--- Instructions to follow ---
If a line holds the word "Milton", copy it from the entries.

Start of Provided entries

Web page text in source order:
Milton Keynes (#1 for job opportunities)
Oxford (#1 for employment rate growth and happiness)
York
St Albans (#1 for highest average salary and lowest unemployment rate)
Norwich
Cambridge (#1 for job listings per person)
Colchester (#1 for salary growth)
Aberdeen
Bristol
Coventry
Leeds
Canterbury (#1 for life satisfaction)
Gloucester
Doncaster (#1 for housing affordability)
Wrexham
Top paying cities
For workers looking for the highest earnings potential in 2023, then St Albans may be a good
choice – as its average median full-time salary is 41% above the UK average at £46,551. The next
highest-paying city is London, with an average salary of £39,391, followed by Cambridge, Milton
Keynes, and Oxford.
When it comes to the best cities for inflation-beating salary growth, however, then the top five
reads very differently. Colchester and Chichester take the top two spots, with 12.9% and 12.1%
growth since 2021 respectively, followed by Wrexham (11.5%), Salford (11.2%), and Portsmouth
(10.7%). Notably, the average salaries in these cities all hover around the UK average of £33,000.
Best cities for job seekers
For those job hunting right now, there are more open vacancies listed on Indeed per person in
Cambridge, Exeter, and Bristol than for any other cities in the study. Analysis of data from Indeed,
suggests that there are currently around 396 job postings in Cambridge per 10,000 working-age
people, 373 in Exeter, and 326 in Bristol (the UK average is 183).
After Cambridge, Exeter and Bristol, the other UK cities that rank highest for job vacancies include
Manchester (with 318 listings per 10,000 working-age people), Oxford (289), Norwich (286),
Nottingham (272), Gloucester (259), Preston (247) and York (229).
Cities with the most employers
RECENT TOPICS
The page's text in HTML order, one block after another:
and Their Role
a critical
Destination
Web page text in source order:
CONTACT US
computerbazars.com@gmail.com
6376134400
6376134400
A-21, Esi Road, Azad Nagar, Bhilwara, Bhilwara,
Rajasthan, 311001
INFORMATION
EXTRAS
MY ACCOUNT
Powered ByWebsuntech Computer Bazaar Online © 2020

End of Provided entries

--- Answer section ---
Milton Keynes (#1 for job opportunities)
highest-paying city is London, with an average salary of £39,391, followed by Cambridge, Milton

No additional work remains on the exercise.